More pedestrians (eight) were killed by streetcars than those who died in automobile-automobile crashes (seven). Children under the age of 14 accounted for seven deaths, and people over 65 accounted for 13. All of the drivers involved in the fatal crashes were male.
5. Prosecution for traffic deaths was rare
In the fatal crashes, the coroner ruled 63 deaths accidental. 15 were held over for grand jury consideration, but 13 ended up being ignored. Of the two drivers tried, one hadn’t concluded when the report came out, and the other was found not guilty.

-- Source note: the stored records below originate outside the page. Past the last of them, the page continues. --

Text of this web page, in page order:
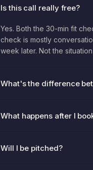
Is this call really free?
Yes. Both the 30-min fit
check is mostly
week later. Not the
What's the difference
What happens after I
Will I be pitched?

Short of criminal prosecution, a more common punishment in 1928 was revoking driver’s licenses. 959 driving permits were revoked in 1928, more than half of which were either for driving under the influence of liquor or leaving after colliding. The report concludes that “the cancellation or suspension of operators’ permits is one of the most effective means for bringing about improvement of traffic conditions.”
6. DC wasn’t as bad as many other cities
When it came to number of traffic fatalities, Washington was one of the safer cities. Of the cities as large or with a greater population, it had the lowest fatality rate per 100,000 citizens. Its number was nearly half the fatality rate of Cincinnati, Youngstown, Ohio and Wilmington, Delaware.
Of the more than 42,000 arrests for violating traffic laws in 1928, more than 5,000 were for “parking overtime.”
7. There were endless studies
In his suggestions for the upcoming year, the director requested $5,000 for a traffic study. “Such a survey constitutes one of the outstanding features of a traffic department, and it is necessary that this department be informed regarding the traffic flow of different streets.” He also suggested that the Traffic Act be amended to require the reporting of serious collisions to the police (which to that point was not required) and to change the penalties for the speeding, reckless and intoxicated driving away from mandatory jail time.
The 1920s may have been a different era, BUT these seven points are just as recognizable to traffic safety activists in 2015 as they were 87 years ago. It seems that the more things change, the more they stay the same.
Give the report a quick read. Is there anything else that you noticed that you found especially interesting?